We discovered that not only does improvisation provide a way to understand what it takes to be spontaneous and innovative, but also that exercises used by actors to develop their skill can be adopted by business as a means to experience and enhance individual and organizational capacity to be innovative and responsive. Elmhurst Hospital's Bezmen is a living example of the truth of those words: She says that learning improv radically changed her management style. "I was very into knowing and control. Now, I feel as though I can give people options and build on what they're saying to me. The learning opportunity was a gift. I feel much closer to my staff."
Improvisation is also gaining credibility in the business world by organizing itself. Rostain is one of the founding members of the Association for the Advancement of Improvisation in Business, a group designed to share best practices and document how improv is creating value. In his vision statement for the organization, he wrote, "Until very recently, only a few people were applying improv to business. In the past year, however, most training, leadership, and learning conferences have included improv presentations. I've also noticed a growing number of improv practitioners at these events. But we have yet to come together as a large community... I need to be with people who do what I do. If we don't share it, we won't grow."

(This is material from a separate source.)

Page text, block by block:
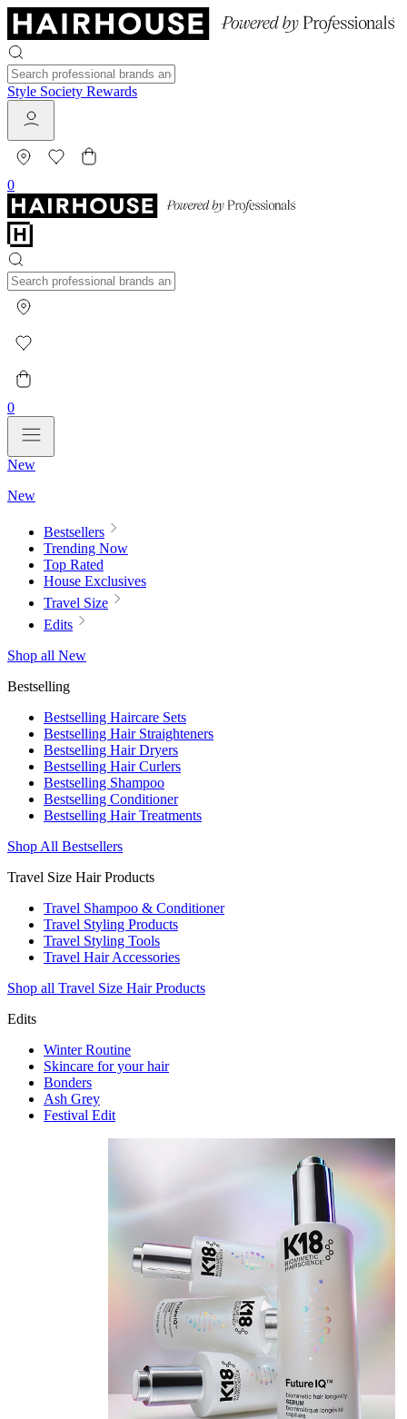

For trainers who are interested in incorporating improv techniques in their own work, Rostain notes that most of the exercises are in the public domain. The AAIB Website offers a wealth of articles on everything from theory to activities and exercises. Creative Advantage sells a card deck called "Juicers" that shows you how to conduct 36 activities. Rostain also recommends 58-1/2 Ways to Improvise in Training: Improvisation Games and Activities for Workshops, Courses, and Team Meetings, by Paul Z. Jackson.
"There's a real need for new approaches, and it's growing by the hour," concludes Salit. "People are experiencing death by PowerPoint. They're open to improvisation, but we have to educate them, articulating learning objectives and so forth. We're teaching as opposed to selling."